Elke leerling is weer anders, dus ook de voorbereiding is niet bij iedereen hetzelfde. Maar een paar zaken zijn bij natuurkunde echt belangrijk.
Het begint al in de les, zorg dat je goed meedoet, dan heb je al een aantal lesuren aan natuurkunde uitleg te pakken.
Probeer alles goed bij te houden. Ervaring leert dat een groot deel van de leerlingen vervolgens de vragen (op korte termijn) vergeet na te kijken of niet zorgvuldig nakijkt. Vragen waar je niet uitkomt, waar een vraagteken bijstaat, blijven vragen. Deze vragen kun je waarschijnlijk ook niet bij de toets.
Bij elke vraag die je nakijkt is het verstandig om het volgende te controleren:
- Staan de correcte formules bij de opgave
- Zijn die formules ingevuld
- Heb je antwoord gegeven op de vraag
- Klopt de eenheid van het eindantwoord
- Klopt de significantie/afronding
- Bij een redeneer vraag, is de redenering compact en natuurkundig kloppend.
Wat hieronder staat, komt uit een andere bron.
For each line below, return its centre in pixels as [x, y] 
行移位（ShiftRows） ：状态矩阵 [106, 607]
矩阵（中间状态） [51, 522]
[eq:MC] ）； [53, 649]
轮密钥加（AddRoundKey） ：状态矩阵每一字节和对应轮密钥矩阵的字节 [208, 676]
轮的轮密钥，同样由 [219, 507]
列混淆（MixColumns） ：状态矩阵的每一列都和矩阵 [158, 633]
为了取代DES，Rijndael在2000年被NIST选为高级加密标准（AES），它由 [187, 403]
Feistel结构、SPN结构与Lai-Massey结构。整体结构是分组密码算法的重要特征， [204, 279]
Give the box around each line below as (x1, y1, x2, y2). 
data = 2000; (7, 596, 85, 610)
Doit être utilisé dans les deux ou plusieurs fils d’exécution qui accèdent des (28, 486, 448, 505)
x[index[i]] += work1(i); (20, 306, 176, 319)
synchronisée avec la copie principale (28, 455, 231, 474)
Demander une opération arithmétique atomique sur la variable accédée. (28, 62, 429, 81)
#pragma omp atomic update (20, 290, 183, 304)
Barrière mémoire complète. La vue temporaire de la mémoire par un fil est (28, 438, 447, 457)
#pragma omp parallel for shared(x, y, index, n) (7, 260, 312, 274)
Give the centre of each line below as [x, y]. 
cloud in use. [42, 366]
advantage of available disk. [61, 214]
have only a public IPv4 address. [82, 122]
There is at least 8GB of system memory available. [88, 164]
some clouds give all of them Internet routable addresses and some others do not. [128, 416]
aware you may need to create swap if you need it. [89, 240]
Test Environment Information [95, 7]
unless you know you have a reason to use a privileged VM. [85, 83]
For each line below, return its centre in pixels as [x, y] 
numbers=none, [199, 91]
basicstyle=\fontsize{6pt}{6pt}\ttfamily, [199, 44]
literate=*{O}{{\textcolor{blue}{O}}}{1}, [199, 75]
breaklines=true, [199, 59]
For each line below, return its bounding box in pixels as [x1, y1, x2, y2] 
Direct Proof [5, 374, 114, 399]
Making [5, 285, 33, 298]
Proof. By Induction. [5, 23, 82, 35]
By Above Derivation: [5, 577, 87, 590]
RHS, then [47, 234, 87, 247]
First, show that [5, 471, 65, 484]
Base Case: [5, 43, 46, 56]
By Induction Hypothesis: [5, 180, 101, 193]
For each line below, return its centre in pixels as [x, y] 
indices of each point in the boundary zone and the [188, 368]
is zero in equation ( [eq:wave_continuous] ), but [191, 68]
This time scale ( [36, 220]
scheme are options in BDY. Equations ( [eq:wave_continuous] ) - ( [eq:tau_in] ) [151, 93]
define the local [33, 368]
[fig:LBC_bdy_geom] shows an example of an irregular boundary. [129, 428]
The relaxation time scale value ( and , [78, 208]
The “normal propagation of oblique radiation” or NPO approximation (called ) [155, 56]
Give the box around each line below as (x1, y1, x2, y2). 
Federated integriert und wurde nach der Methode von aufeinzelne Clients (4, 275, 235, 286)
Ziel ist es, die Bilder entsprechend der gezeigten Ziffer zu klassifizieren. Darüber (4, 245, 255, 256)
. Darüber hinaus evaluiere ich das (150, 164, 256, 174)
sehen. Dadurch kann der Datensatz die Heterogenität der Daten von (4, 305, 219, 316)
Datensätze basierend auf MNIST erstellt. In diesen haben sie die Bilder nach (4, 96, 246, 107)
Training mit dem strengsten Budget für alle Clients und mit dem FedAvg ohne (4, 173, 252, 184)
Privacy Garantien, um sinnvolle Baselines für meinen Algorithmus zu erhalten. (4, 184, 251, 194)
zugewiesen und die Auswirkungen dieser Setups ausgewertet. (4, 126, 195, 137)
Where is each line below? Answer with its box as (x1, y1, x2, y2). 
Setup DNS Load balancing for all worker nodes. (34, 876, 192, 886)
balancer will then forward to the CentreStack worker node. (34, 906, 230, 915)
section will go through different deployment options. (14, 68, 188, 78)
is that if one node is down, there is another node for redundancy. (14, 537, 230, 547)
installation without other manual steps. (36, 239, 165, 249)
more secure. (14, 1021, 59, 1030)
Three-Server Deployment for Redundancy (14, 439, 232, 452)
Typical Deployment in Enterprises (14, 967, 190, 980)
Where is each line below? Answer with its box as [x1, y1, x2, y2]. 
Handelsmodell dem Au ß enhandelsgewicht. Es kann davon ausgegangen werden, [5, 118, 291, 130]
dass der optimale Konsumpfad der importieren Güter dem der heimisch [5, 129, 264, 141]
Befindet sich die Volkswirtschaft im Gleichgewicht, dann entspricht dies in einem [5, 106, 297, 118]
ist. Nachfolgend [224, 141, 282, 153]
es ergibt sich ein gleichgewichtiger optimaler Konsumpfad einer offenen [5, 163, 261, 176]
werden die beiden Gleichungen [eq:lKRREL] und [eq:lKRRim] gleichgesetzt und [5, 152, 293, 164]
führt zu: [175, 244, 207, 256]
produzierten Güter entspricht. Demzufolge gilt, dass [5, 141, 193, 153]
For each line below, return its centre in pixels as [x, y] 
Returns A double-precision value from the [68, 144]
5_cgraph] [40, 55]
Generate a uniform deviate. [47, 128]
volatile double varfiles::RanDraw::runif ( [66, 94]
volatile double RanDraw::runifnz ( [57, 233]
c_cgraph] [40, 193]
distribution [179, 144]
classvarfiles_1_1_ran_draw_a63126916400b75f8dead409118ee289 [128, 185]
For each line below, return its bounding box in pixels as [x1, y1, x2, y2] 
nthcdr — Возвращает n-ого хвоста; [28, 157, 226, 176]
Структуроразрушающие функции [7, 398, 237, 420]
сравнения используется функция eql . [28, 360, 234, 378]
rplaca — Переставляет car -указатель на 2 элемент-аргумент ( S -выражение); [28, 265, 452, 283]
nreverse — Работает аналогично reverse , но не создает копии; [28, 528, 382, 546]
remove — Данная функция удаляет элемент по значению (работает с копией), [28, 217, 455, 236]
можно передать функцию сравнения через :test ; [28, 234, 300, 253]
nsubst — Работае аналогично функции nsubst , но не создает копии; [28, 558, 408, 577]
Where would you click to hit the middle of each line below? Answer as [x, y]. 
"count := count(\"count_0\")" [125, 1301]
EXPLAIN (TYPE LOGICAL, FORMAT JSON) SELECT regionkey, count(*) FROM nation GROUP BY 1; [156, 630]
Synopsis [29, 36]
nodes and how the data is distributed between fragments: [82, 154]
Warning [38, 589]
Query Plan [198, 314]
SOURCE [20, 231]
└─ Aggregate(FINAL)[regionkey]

Wanneer mogelijk is het heel zinvol om formules te gebruiken bij een redeneervraag.
Start tijdig voor de toetsweek met voorbereiden. Je hebt ongetwijfeld beperkte tijd, dus dit voorbereiden moet je zinvol en efficiënt doen. Wat NIET werkt is veel tijd besteden aan het maken van een samenvatting van de theorie en vervolgens de samenvatting leren. Een aantal leerlingen in de 4e klas gebruikt deze werkwijze nog wel eens als overblijfsel uit de 3e klas.
Wat wel werkt is alle lesstof doornemen INCLUSIEF de gemaakte vragen. Het is uiteraard prima om de lastige zaken nog een keer op te schrijven.
Vervolgens is het verstandig om extra opgaven te maken zodat je kijkt in hoeverre je de lesstof beheerst. Je docent heeft ongetwijfeld een groot aantal oefenopgaven beschikbaar.
Voor de toets zou je nog een keer een oefentoets kunnen maken/ de zaken nog eens door kunnen nemen, maar het grootste werk heb je dan al gedaan.
Wanneer je deze volgorde volgt heb je dus 3x de lesstof/oefenvragen doorgenomen. Kans is groot dat je dit terugziet in je cijfer.
Wanneer je tijdgebrek hebt zou je bijvoorbeeld enkel de even vragen kunnen maken van een reeks oefenopgaven. Daarnaast zou je de oneven vragen kunnen doornemen met een uitwerkingenmodel. Je hebt dan in iedergeval alle vragen gezien en de helft daarvan daadwerkelijk gemaakt.